_Required action_
Span requested from the data below: the line with "clicar Nova . (6, 250, 61, 263)" through the line with "denotes the typical (318, 370)", both included. Give only these lines again, exactly, and leave every picture out.

(Source records)
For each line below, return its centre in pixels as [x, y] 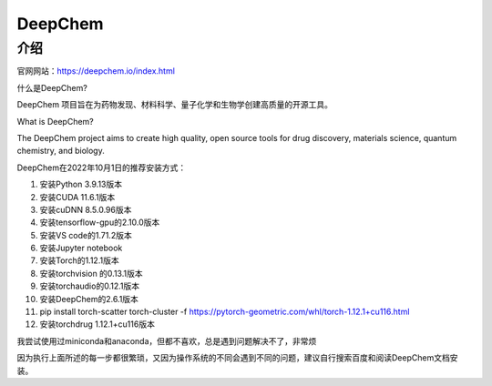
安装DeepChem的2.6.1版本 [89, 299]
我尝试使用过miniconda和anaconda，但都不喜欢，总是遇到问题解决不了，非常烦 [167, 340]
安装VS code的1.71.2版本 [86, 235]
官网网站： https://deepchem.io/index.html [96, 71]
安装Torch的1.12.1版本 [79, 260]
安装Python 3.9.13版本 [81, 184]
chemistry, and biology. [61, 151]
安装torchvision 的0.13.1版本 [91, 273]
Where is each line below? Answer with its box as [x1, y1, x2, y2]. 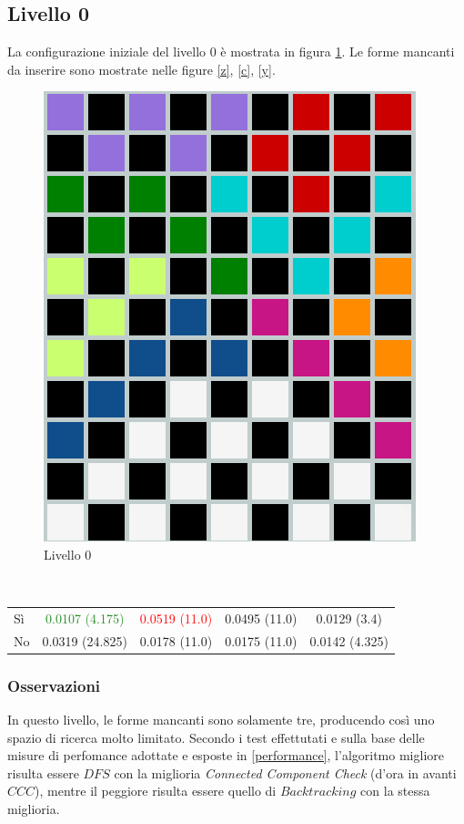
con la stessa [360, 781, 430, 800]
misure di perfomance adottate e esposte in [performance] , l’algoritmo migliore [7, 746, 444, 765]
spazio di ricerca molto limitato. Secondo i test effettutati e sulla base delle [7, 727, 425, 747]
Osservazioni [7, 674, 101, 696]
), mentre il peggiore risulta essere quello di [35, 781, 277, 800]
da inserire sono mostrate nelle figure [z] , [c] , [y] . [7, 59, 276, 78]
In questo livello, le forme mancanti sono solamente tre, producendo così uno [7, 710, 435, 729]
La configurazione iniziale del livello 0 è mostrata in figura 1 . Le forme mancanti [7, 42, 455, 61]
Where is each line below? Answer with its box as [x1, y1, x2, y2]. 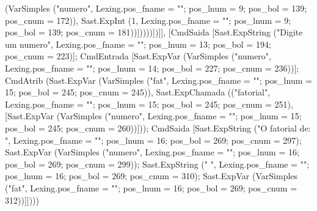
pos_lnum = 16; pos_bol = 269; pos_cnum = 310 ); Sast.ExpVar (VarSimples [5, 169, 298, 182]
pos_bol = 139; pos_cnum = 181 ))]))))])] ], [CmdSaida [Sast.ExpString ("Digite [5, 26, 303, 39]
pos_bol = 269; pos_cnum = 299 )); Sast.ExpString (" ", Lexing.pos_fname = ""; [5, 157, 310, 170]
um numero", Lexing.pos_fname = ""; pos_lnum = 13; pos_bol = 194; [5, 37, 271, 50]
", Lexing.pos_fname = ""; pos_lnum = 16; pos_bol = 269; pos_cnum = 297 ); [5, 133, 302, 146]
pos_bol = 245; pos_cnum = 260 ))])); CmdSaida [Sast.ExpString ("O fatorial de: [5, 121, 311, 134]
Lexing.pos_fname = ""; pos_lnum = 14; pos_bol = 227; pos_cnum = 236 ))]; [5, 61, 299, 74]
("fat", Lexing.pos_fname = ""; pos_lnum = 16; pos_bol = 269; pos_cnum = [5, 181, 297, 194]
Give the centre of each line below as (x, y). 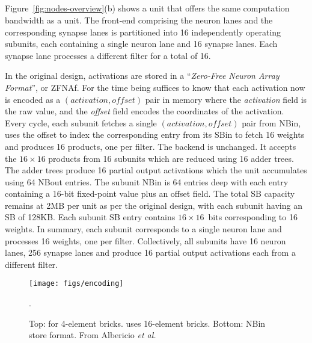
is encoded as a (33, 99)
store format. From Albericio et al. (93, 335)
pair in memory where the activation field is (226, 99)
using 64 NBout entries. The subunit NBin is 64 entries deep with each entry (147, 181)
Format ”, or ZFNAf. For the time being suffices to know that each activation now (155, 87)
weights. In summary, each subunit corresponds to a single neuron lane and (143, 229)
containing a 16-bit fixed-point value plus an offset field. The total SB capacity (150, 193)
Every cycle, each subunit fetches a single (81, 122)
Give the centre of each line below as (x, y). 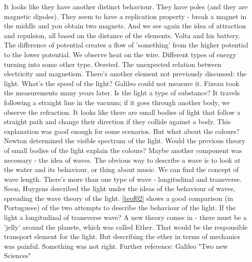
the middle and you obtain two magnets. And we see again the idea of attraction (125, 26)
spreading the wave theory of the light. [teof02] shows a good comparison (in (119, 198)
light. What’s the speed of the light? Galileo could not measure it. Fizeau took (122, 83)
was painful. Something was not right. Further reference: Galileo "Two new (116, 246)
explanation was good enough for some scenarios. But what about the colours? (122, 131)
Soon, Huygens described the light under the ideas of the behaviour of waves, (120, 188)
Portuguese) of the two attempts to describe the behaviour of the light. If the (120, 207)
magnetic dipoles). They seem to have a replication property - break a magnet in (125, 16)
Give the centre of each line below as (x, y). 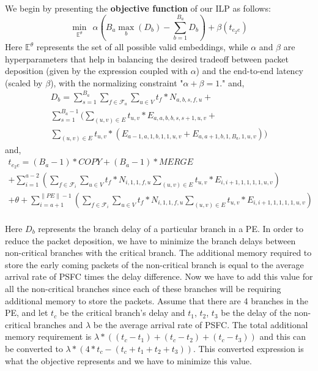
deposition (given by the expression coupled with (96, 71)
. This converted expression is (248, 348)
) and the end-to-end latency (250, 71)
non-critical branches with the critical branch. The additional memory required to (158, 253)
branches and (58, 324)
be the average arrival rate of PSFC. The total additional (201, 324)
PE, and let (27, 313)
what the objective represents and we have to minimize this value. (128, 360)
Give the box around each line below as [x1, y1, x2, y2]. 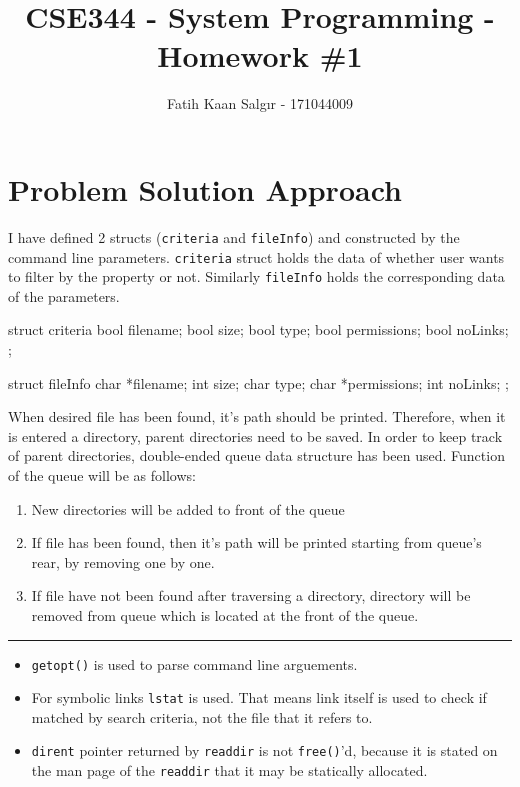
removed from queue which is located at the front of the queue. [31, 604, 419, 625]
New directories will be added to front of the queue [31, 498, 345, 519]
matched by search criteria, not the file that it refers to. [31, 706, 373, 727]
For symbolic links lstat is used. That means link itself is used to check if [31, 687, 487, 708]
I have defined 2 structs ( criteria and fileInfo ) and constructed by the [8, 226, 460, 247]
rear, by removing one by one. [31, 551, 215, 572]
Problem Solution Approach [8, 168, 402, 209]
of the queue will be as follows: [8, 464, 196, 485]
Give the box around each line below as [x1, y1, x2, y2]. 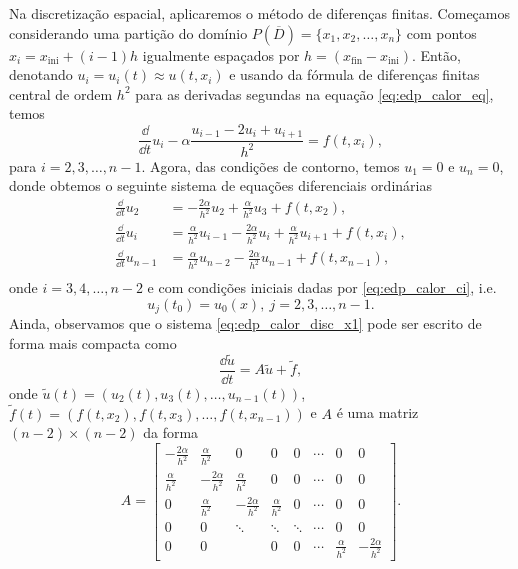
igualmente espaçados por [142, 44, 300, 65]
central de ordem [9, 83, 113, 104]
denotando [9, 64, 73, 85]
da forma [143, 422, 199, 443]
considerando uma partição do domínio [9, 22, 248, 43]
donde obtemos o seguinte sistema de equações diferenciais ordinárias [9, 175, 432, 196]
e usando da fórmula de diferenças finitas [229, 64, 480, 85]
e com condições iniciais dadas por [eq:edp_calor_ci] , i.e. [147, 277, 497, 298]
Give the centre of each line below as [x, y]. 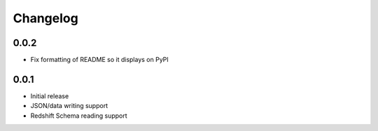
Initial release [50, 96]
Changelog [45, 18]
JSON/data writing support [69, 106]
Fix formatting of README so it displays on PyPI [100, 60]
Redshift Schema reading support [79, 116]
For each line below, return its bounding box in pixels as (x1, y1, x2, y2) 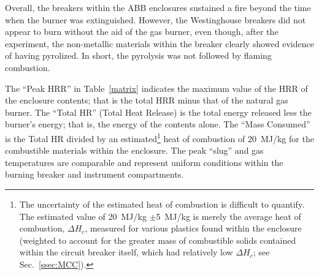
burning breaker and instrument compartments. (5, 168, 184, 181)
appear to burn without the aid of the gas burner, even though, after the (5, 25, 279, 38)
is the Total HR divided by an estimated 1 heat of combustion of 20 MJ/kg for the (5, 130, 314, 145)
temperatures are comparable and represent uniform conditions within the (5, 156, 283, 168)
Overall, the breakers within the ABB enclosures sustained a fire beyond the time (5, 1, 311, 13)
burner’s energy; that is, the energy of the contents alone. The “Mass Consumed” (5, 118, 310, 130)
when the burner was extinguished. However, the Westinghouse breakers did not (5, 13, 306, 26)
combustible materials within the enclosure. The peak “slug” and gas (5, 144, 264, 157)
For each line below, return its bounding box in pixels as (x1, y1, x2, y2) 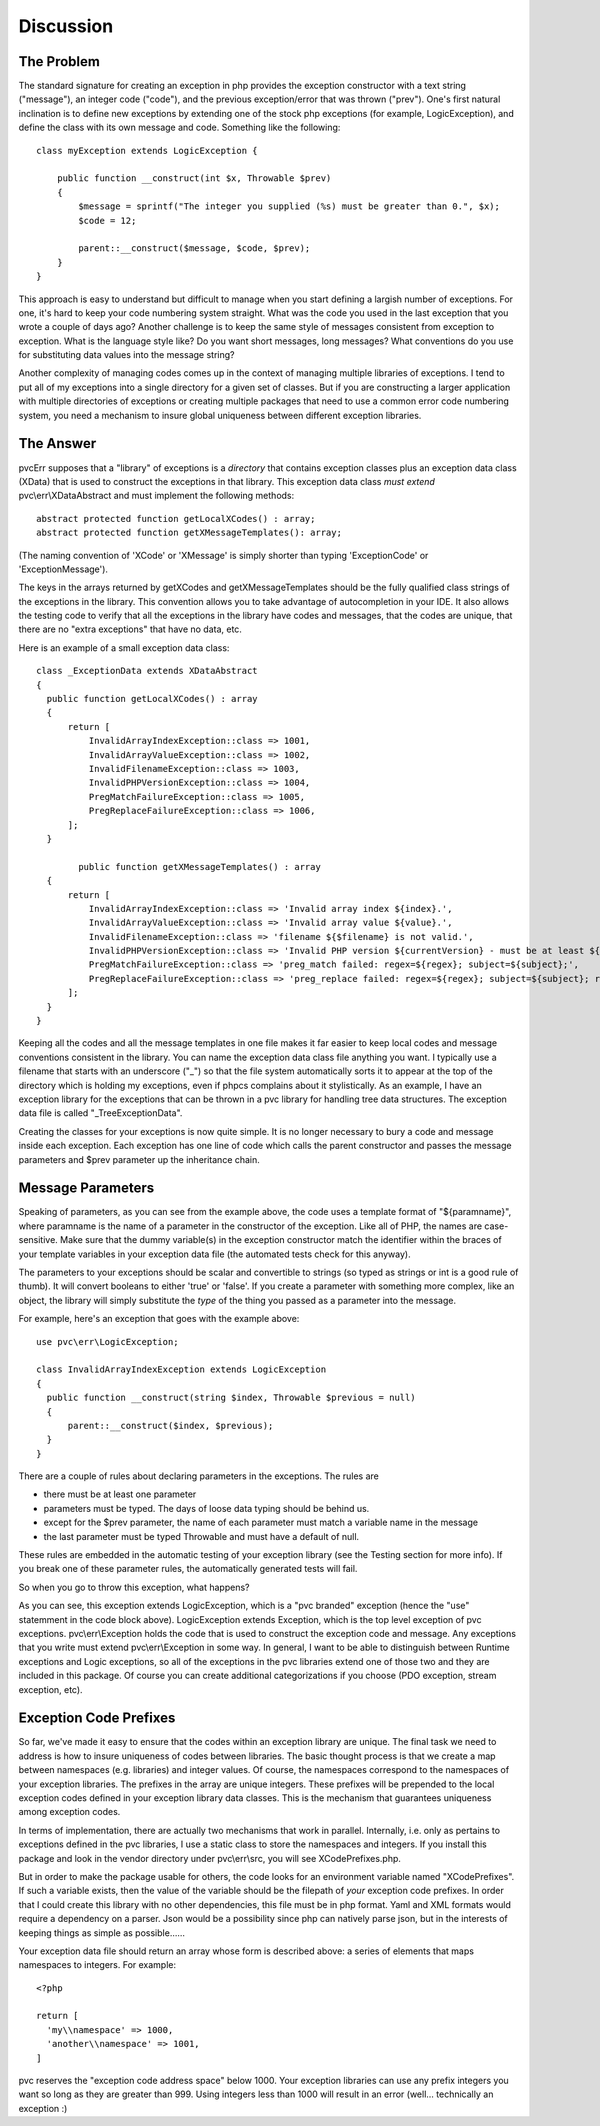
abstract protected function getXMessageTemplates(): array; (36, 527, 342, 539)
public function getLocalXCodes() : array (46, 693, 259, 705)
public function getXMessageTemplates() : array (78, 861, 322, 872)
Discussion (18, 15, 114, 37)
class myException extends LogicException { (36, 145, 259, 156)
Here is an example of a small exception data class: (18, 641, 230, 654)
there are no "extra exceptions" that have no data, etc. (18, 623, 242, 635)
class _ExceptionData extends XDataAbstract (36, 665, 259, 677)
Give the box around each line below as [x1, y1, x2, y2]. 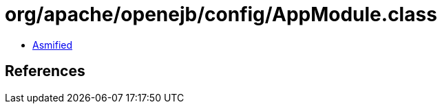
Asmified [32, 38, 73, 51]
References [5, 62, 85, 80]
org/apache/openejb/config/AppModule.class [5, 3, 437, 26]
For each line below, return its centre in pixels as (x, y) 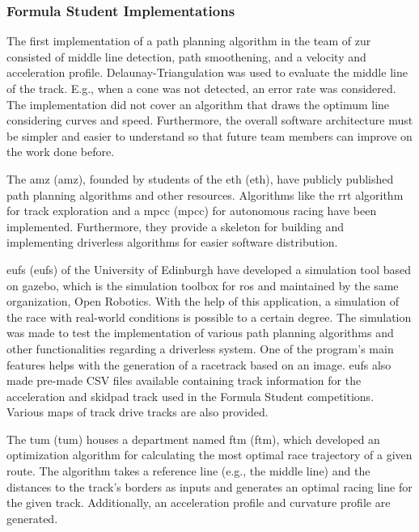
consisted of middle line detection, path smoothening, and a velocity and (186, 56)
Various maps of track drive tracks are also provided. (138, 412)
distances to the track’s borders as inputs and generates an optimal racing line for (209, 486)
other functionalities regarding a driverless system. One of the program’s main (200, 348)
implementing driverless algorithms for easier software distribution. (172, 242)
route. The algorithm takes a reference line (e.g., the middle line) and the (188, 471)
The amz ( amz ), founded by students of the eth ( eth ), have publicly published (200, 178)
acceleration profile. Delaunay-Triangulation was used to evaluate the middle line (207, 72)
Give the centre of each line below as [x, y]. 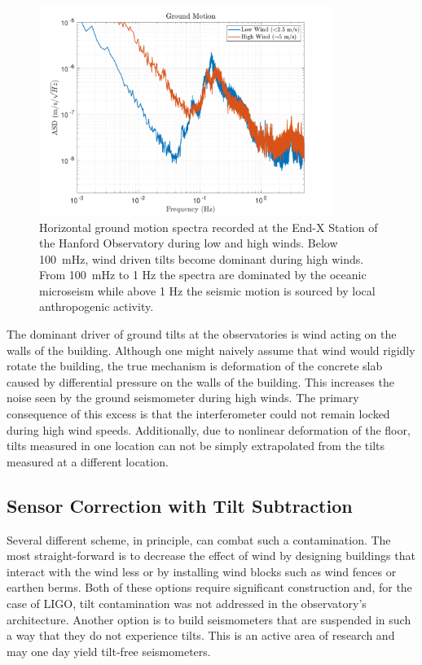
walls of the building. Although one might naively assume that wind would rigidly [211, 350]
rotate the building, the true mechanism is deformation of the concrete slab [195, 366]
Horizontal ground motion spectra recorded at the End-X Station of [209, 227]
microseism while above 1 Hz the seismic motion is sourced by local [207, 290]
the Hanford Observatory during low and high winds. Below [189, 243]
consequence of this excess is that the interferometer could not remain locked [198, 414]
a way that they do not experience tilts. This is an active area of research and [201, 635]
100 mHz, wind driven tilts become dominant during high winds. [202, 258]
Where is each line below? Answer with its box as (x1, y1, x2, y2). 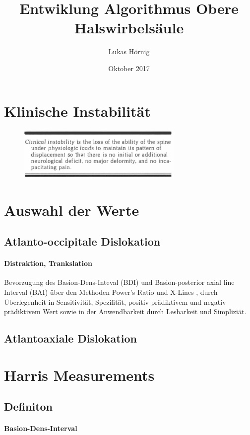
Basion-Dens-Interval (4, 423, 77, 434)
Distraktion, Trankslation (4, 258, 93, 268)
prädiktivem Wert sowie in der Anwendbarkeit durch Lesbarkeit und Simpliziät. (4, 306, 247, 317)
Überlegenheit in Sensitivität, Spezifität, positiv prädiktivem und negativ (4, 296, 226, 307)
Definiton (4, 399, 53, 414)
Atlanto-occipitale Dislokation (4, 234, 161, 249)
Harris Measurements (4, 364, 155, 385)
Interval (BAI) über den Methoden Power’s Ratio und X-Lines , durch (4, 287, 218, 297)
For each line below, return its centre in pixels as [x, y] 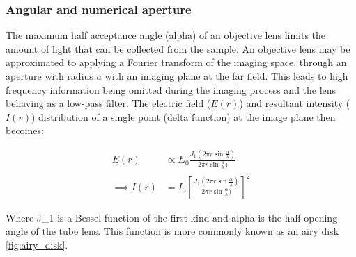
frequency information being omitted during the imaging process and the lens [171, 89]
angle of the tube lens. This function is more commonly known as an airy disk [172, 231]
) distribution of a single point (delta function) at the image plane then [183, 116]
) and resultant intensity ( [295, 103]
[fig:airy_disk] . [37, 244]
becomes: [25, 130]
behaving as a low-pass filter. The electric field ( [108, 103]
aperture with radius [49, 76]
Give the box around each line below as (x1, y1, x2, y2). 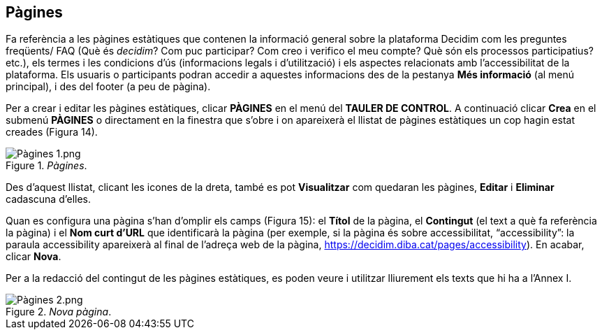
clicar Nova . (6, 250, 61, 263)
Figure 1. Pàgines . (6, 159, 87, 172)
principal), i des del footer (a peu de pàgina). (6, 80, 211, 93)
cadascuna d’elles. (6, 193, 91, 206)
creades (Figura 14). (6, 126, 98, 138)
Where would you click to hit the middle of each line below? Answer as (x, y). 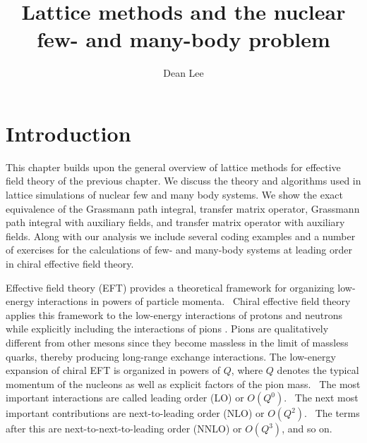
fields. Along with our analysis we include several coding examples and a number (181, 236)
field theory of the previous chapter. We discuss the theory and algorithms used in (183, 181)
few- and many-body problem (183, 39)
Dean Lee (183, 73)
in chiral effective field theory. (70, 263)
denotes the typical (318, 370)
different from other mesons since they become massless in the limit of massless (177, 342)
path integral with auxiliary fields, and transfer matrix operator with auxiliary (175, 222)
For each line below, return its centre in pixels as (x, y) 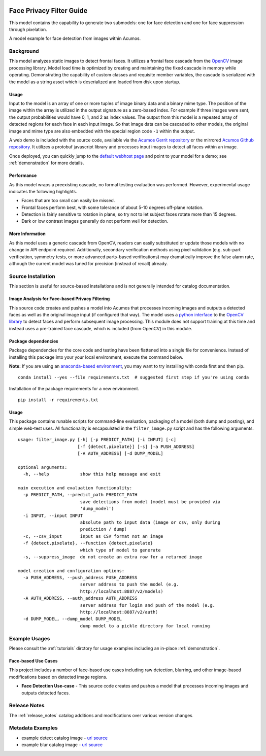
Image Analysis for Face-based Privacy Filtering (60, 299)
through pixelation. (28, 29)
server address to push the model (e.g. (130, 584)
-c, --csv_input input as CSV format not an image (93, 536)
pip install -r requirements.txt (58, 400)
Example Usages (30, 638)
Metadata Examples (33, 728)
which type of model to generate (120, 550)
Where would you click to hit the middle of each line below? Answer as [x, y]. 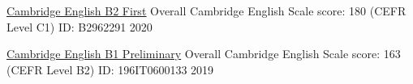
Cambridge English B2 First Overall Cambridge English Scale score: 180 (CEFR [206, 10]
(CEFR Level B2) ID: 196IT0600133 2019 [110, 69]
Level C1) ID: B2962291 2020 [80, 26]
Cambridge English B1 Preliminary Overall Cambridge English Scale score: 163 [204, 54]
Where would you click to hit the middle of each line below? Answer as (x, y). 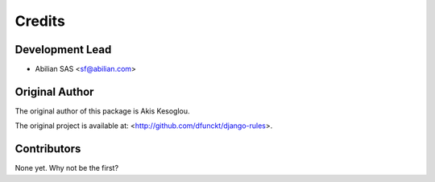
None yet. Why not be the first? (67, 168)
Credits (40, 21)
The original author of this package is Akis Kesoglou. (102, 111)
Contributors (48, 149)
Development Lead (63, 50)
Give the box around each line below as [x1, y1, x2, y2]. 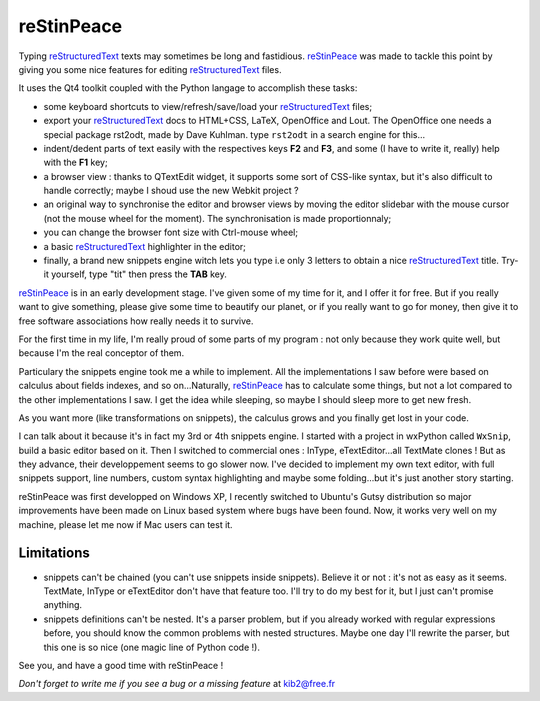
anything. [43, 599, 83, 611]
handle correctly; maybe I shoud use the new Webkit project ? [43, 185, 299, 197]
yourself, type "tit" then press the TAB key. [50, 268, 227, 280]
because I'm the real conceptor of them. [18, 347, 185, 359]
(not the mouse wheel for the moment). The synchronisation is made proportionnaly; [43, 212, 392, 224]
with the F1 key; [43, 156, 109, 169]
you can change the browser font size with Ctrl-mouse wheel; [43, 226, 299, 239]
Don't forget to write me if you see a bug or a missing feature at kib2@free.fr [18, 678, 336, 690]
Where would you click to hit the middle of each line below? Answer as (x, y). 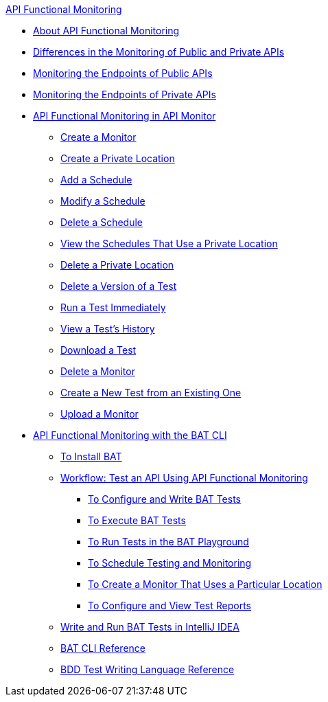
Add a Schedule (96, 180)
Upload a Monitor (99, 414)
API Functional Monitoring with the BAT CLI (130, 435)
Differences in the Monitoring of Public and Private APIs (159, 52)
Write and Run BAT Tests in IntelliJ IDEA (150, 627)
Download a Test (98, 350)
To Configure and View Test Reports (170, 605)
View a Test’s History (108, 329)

_Result_
clicar Nova . (6, 250, 61, 263)
Figure 1. Pàgines . (6, 159, 87, 172)
principal), i des del footer (a peu de pàgina). (6, 80, 211, 93)
cadascuna d’elles. (6, 193, 91, 206)
creades (Figura 14). (6, 126, 98, 138)
Where would you click to hit the middle of each line below? Answer as (x, y). 
fields. Along with our analysis we include several coding examples and a number (181, 236)
field theory of the previous chapter. We discuss the theory and algorithms used in (183, 181)
few- and many-body problem (183, 39)
Dean Lee (183, 73)
in chiral effective field theory. (70, 263)
denotes the typical (318, 370)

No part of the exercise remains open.